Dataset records
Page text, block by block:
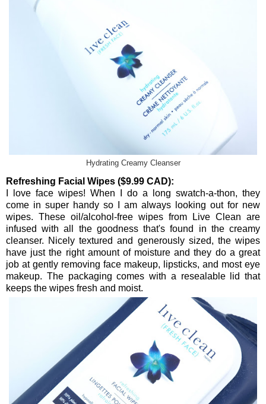
Hydrating Creamy Cleanser
Refreshing Facial Wipes ($9.99 CAD):
I love face wipes! When I do a long swatch-a-thon, they
come in super handy so I am always looking out for new
wipes. These oil/alcohol-free wipes from Live Clean are
infused with all the goodness that's found in the creamy
cleanser. Nicely textured and generously sized, the wipes
have just the right amount of moisture and they do a great
job at gently removing face makeup, lipsticks, and most eye
makeup. The packaging comes with a resealable lid that
keeps the wipes fresh and moist.
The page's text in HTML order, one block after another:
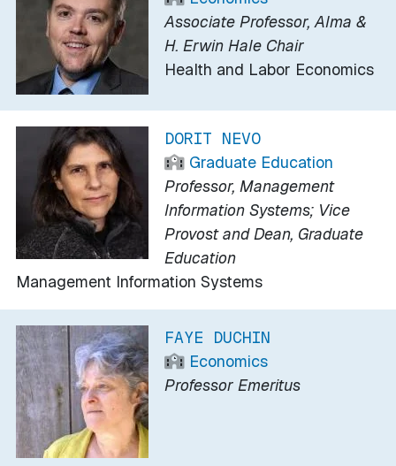
Associate Professor, Alma &
H. Erwin Hale Chair
Health and Labor Economics
DORIT NEVO
Graduate Education
Professor, Management
Information Systems; Vice
Provost and Dean, Graduate
Education
Management Information Systems
FAYE DUCHIN
Economics
Professor Emeritus
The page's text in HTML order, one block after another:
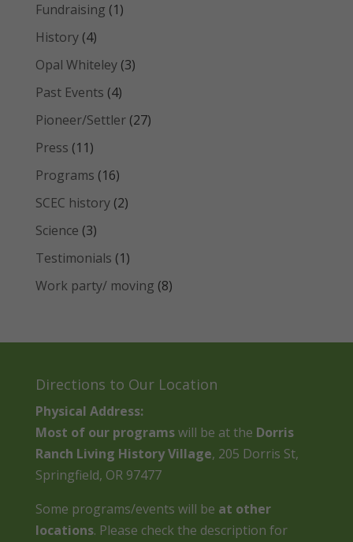
Fundraising (1)
History(4)
Opal Whiteley(3)
Past Events (4)
Pioneer/Settler(27)
Press (11)
Programs (16)
SCEC history(2)
Science (3)
Testimonials (1)
Work party/ moving (8)
Directions to Our Location
Physical Address:
Most of our programswill be at the Dorris
Ranch Living History Village, 205 Dorris St,
Springfield, OR 97477
Some programs/events will be at other
locations. Please check the description for
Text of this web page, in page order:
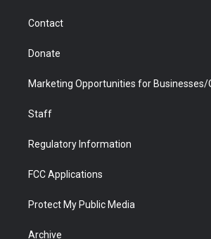
Contact
Donate
Marketing Opportunities for
Staff
Regulatory Information
FCC Applications
Protect My Public Media
Archive
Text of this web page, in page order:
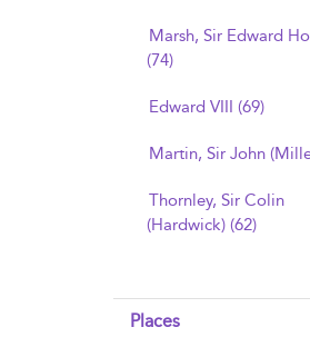
Marsh, Sir Edward
(74)
Edward VIII (69)
Martin, Sir John
Thornley, Sir Colin
(Hardwick) (62)
Places

Description of the task — Print the data again, word for word, without any pictures.

Result below —
Page text, block by block:
Hydrating Creamy Cleanser
Refreshing Facial Wipes ($9.99 CAD):
I love face wipes! When I do a long swatch-a-thon, they
come in super handy so I am always looking out for new
wipes. These oil/alcohol-free wipes from Live Clean are
infused with all the goodness that's found in the creamy
cleanser. Nicely textured and generously sized, the wipes
have just the right amount of moisture and they do a great
job at gently removing face makeup, lipsticks, and most eye
makeup. The packaging comes with a resealable lid that
keeps the wipes fresh and moist.
The page's text in HTML order, one block after another:
Associate Professor, Alma &
H. Erwin Hale Chair
Health and Labor Economics
DORIT NEVO
Graduate Education
Professor, Management
Information Systems; Vice
Provost and Dean, Graduate
Education
Management Information Systems
FAYE DUCHIN
Economics
Professor Emeritus
The page's text in HTML order, one block after another:
Fundraising (1)
History(4)
Opal Whiteley(3)
Past Events (4)
Pioneer/Settler(27)
Press (11)
Programs (16)
SCEC history(2)
Science (3)
Testimonials (1)
Work party/ moving (8)
Directions to Our Location
Physical Address:
Most of our programswill be at the Dorris
Ranch Living History Village, 205 Dorris St,
Springfield, OR 97477
Some programs/events will be at other
locations. Please check the description for
Text of this web page, in page order:
Contact
Donate
Marketing Opportunities for
Staff
Regulatory Information
FCC Applications
Protect My Public Media
Archive
Text of this web page, in page order:
Marsh, Sir Edward
(74)
Edward VIII (69)
Martin, Sir John
Thornley, Sir Colin
(Hardwick) (62)
Places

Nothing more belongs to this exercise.